▶ Exercise objective
Restate all the lines below word for word, but omit the pictures.

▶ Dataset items
......

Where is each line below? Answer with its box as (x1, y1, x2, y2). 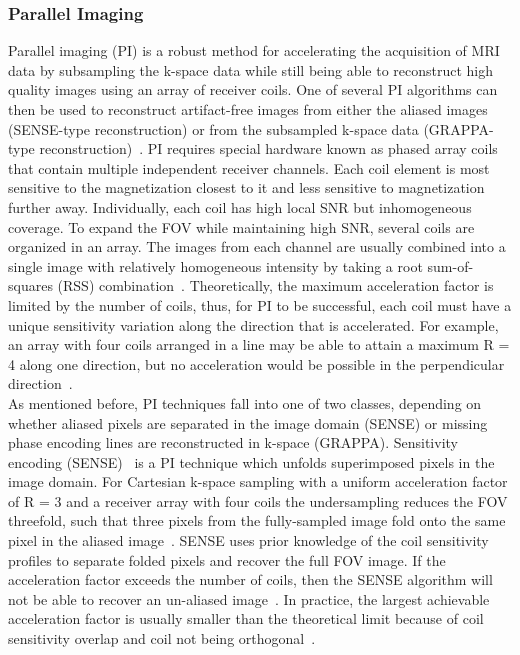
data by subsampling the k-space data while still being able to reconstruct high (8, 59, 494, 80)
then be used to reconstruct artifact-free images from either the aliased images (8, 99, 488, 119)
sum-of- (427, 255, 474, 276)
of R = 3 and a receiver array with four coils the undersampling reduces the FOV (8, 490, 508, 511)
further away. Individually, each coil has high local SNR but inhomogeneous (8, 196, 472, 217)
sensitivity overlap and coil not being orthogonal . (8, 628, 316, 649)
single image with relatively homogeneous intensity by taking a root (8, 255, 423, 276)
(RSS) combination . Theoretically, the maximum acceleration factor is (57, 275, 494, 296)
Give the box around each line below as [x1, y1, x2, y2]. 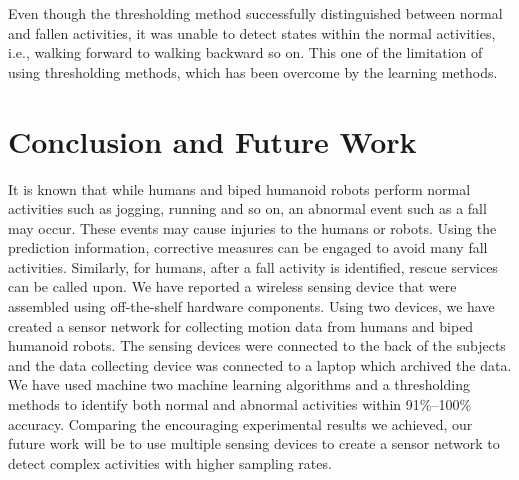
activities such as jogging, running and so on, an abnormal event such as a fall [8, 198, 487, 219]
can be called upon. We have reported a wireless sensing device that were [8, 276, 457, 297]
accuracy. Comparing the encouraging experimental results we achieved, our [8, 413, 473, 434]
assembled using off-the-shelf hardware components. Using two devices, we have [8, 296, 495, 317]
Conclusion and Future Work [8, 120, 417, 161]
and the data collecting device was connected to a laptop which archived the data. [8, 354, 512, 375]
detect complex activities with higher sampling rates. [8, 452, 332, 473]
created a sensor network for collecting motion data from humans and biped [8, 315, 474, 336]
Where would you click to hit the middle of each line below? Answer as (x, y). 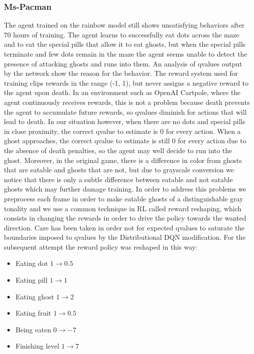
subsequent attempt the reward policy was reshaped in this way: (101, 246)
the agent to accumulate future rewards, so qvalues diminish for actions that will (126, 112)
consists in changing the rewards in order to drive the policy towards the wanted (125, 218)
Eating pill (31, 280)
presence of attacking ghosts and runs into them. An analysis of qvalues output (123, 63)
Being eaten (33, 329)
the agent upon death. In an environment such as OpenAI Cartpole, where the (122, 92)
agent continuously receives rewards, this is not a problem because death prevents (127, 102)
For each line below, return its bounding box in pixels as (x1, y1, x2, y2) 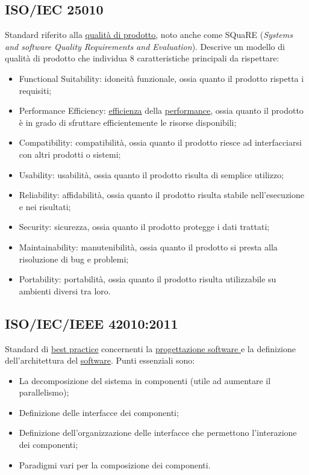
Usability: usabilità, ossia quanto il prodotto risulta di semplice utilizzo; (19, 168, 284, 181)
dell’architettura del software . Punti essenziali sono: (5, 354, 195, 367)
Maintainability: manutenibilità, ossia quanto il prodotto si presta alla (19, 240, 278, 253)
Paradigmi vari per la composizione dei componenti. (19, 458, 211, 471)
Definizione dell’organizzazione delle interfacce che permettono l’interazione (19, 426, 297, 439)
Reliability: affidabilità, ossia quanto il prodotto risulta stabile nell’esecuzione (19, 188, 304, 201)
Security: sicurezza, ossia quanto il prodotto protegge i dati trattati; (19, 220, 270, 233)
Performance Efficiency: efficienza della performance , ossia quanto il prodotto (19, 104, 304, 117)
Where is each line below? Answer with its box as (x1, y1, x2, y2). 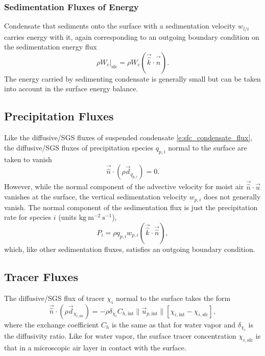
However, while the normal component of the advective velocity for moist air (4, 181, 244, 192)
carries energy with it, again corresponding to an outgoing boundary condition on (4, 31, 259, 42)
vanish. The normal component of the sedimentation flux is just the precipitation (4, 201, 258, 212)
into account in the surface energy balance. (4, 83, 138, 94)
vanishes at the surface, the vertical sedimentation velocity (4, 191, 187, 202)
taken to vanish (4, 154, 52, 164)
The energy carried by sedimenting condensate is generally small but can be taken (4, 73, 261, 84)
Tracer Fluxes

......

▶ Expected answer
Where is each line below? Answer with its box as (x1, y1, x2, y2). 
data by subsampling the k-space data while still being able to reconstruct high (8, 59, 494, 80)
then be used to reconstruct artifact-free images from either the aliased images (8, 99, 488, 119)
sum-of- (427, 255, 474, 276)
of R = 3 and a receiver array with four coils the undersampling reduces the FOV (8, 490, 508, 511)
further away. Individually, each coil has high local SNR but inhomogeneous (8, 196, 472, 217)
sensitivity overlap and coil not being orthogonal . (8, 628, 316, 649)
single image with relatively homogeneous intensity by taking a root (8, 255, 423, 276)
(RSS) combination . Theoretically, the maximum acceleration factor is (57, 275, 494, 296)
Give the box around each line below as [x1, y1, x2, y2]. 
activities such as jogging, running and so on, an abnormal event such as a fall [8, 198, 487, 219]
can be called upon. We have reported a wireless sensing device that were [8, 276, 457, 297]
accuracy. Comparing the encouraging experimental results we achieved, our [8, 413, 473, 434]
assembled using off-the-shelf hardware components. Using two devices, we have [8, 296, 495, 317]
Conclusion and Future Work [8, 120, 417, 161]
and the data collecting device was connected to a laptop which archived the data. [8, 354, 512, 375]
detect complex activities with higher sampling rates. [8, 452, 332, 473]
created a sensor network for collecting motion data from humans and biped [8, 315, 474, 336]
Where would you click to hit the middle of each line below? Answer as (x, y). 
subsequent attempt the reward policy was reshaped in this way: (101, 246)
the agent to accumulate future rewards, so qvalues diminish for actions that will (126, 112)
consists in changing the rewards in order to drive the policy towards the wanted (125, 218)
Eating pill (31, 280)
presence of attacking ghosts and runs into them. An analysis of qvalues output (123, 63)
Being eaten (33, 329)
the agent upon death. In an environment such as OpenAI Cartpole, where the (122, 92)
agent continuously receives rewards, this is not a problem because death prevents (127, 102)
For each line below, return its bounding box in pixels as (x1, y1, x2, y2) 
Usability: usabilità, ossia quanto il prodotto risulta di semplice utilizzo; (19, 168, 284, 181)
dell’architettura del software . Punti essenziali sono: (5, 354, 195, 367)
Maintainability: manutenibilità, ossia quanto il prodotto si presta alla (19, 240, 278, 253)
Paradigmi vari per la composizione dei componenti. (19, 458, 211, 471)
Definizione dell’organizzazione delle interfacce che permettono l’interazione (19, 426, 297, 439)
Reliability: affidabilità, ossia quanto il prodotto risulta stabile nell’esecuzione (19, 188, 304, 201)
Security: sicurezza, ossia quanto il prodotto protegge i dati trattati; (19, 220, 270, 233)
Performance Efficiency: efficienza della performance , ossia quanto il prodotto (19, 104, 304, 117)
Where is each line below? Answer with its box as (x1, y1, x2, y2). 
However, while the normal component of the advective velocity for moist air (4, 181, 244, 192)
carries energy with it, again corresponding to an outgoing boundary condition on (4, 31, 259, 42)
vanish. The normal component of the sedimentation flux is just the precipitation (4, 201, 258, 212)
into account in the surface energy balance. (4, 83, 138, 94)
vanishes at the surface, the vertical sedimentation velocity (4, 191, 187, 202)
taken to vanish (4, 154, 52, 164)
The energy carried by sedimenting condensate is generally small but can be taken (4, 73, 261, 84)
Tracer Fluxes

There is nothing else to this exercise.